Goal of the exercise – What you return must be an exact copy of the lines in the listing below between the line holding "practical proficiency. This" and the line holding "мусолил её, держа", inclusive, and nothing more.

= = = = = = =

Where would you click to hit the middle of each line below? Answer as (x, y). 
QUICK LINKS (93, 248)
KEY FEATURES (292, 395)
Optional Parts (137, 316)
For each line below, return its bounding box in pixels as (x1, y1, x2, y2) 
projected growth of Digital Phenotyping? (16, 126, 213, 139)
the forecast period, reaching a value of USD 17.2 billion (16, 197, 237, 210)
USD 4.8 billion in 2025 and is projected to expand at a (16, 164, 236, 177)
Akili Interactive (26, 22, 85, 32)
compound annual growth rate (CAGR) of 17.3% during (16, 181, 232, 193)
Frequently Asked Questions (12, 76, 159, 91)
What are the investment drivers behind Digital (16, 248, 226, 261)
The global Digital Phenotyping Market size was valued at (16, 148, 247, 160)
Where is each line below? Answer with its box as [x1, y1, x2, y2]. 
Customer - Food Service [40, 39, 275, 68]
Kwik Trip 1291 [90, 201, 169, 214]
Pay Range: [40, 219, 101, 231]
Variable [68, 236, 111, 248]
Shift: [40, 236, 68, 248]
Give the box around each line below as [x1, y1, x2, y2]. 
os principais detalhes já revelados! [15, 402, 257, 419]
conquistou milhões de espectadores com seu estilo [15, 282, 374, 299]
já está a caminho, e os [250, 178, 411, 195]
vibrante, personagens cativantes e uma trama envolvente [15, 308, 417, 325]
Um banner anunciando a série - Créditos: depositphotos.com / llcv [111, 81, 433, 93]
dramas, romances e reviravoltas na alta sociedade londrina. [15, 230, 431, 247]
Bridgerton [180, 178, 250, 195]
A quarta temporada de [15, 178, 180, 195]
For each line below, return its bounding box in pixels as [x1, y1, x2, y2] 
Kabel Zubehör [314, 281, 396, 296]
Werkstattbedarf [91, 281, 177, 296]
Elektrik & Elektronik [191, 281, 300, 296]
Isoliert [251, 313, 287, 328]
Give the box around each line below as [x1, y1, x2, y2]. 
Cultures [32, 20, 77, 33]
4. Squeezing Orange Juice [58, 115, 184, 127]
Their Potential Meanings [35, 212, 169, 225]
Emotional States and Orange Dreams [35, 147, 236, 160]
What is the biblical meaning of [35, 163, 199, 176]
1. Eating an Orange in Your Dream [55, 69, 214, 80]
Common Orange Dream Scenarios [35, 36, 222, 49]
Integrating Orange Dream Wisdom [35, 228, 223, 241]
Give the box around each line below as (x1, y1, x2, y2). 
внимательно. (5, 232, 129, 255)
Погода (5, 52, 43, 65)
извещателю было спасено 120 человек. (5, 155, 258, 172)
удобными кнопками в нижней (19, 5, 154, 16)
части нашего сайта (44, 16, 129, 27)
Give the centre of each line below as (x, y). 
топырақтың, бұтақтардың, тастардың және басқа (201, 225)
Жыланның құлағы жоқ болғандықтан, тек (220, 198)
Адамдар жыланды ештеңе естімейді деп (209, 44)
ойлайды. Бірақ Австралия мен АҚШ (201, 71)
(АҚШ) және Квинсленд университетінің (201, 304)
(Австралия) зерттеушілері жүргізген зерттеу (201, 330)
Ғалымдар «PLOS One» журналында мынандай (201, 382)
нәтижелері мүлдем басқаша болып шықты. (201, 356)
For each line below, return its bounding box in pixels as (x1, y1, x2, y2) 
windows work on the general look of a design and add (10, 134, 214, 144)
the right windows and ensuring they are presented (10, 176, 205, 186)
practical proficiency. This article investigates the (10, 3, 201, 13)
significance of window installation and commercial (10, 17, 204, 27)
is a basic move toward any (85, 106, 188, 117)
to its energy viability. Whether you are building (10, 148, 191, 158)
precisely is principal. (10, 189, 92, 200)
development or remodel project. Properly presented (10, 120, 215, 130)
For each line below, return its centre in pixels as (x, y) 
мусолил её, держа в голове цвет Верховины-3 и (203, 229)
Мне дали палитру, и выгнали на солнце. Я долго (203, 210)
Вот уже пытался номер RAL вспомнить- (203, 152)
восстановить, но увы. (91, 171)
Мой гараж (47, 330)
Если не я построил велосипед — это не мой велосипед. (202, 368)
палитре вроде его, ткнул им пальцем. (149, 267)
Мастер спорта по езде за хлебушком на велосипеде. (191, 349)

= = = = = = =

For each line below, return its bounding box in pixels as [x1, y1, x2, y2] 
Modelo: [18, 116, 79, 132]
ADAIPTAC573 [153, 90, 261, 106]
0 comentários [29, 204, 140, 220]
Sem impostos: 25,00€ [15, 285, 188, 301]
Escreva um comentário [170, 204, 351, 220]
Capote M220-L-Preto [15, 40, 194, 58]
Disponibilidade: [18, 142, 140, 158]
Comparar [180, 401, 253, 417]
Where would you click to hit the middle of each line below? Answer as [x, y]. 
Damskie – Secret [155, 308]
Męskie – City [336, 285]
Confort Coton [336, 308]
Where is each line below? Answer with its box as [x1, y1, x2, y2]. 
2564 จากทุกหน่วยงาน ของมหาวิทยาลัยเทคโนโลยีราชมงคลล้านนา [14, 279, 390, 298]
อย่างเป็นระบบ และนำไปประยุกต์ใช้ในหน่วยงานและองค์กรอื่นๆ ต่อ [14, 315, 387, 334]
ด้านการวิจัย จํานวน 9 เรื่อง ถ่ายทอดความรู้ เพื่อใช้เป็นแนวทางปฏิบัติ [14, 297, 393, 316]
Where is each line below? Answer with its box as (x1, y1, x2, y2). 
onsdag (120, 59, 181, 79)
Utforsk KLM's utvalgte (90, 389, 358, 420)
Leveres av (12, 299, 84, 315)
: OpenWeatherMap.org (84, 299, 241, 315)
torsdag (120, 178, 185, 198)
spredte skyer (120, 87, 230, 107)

= = = = = = =

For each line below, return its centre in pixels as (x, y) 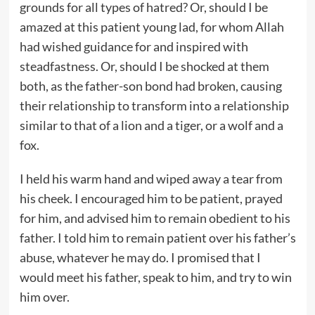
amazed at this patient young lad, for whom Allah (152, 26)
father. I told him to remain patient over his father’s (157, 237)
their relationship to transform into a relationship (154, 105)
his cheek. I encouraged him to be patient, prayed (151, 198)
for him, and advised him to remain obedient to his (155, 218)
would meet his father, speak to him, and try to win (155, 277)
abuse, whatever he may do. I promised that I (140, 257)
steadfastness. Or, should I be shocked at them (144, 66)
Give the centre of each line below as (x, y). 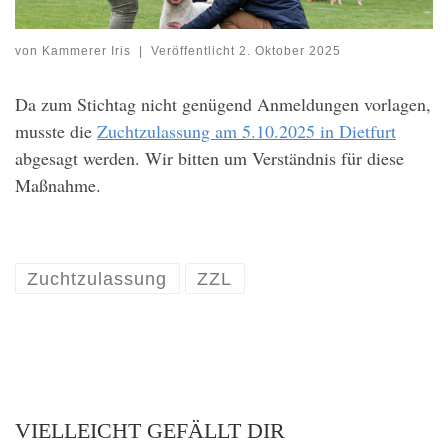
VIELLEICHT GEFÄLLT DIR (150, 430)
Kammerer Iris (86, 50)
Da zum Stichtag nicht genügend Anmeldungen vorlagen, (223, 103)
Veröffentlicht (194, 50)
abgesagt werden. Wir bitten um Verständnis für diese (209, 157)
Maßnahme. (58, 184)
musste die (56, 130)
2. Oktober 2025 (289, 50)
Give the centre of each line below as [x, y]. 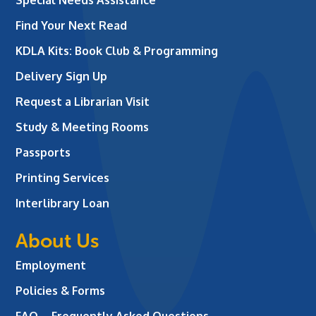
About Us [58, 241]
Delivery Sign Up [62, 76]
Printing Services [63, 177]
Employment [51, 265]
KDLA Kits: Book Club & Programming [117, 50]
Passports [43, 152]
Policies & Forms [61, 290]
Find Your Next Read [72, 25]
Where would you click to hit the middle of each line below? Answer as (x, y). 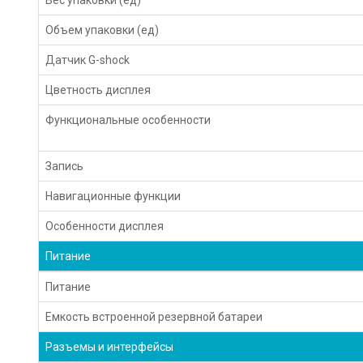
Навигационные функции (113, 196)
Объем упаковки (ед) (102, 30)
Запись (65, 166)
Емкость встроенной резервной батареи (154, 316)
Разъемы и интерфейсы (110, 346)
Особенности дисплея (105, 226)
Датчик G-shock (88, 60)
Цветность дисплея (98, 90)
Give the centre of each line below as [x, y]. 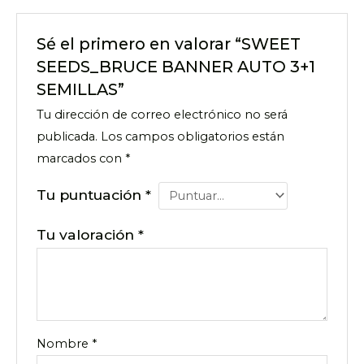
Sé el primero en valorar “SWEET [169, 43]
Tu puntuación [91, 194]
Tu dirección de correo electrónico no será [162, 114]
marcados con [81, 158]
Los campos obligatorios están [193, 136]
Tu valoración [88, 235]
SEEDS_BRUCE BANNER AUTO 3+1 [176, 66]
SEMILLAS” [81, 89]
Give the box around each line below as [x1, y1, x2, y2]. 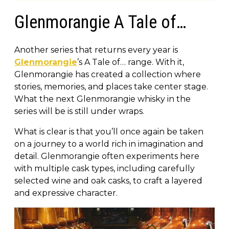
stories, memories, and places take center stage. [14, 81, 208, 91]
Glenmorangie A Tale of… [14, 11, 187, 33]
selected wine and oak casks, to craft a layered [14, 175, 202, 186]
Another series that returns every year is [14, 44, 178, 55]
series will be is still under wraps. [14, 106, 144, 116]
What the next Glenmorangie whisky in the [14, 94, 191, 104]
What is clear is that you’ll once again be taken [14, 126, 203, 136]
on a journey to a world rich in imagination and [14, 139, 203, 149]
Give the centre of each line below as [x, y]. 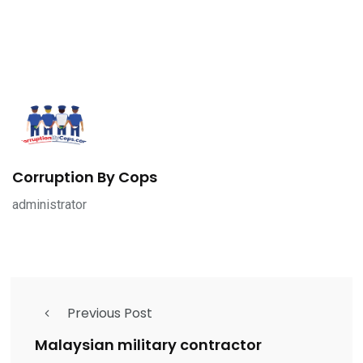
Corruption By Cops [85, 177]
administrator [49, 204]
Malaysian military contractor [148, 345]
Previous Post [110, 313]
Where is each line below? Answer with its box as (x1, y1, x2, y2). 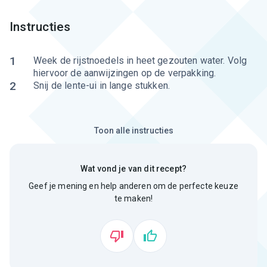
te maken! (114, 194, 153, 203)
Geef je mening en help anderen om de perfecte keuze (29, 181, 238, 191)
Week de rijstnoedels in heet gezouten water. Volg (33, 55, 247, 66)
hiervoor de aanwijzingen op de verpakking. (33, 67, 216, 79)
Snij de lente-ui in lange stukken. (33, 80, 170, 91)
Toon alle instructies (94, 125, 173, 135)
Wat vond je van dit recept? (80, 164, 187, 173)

= = = = = = =

Problem solution –
practical proficiency. This article investigates the (10, 3, 201, 13)
significance of window installation and commercial (10, 17, 204, 27)
is a basic move toward any (85, 106, 188, 117)
to its energy viability. Whether you are building (10, 148, 191, 158)
precisely is principal. (10, 189, 92, 200)
development or remodel project. Properly presented (10, 120, 215, 130)
For each line below, return its centre in pixels as (x, y) 
мусолил её, держа в голове цвет Верховины-3 и (203, 229)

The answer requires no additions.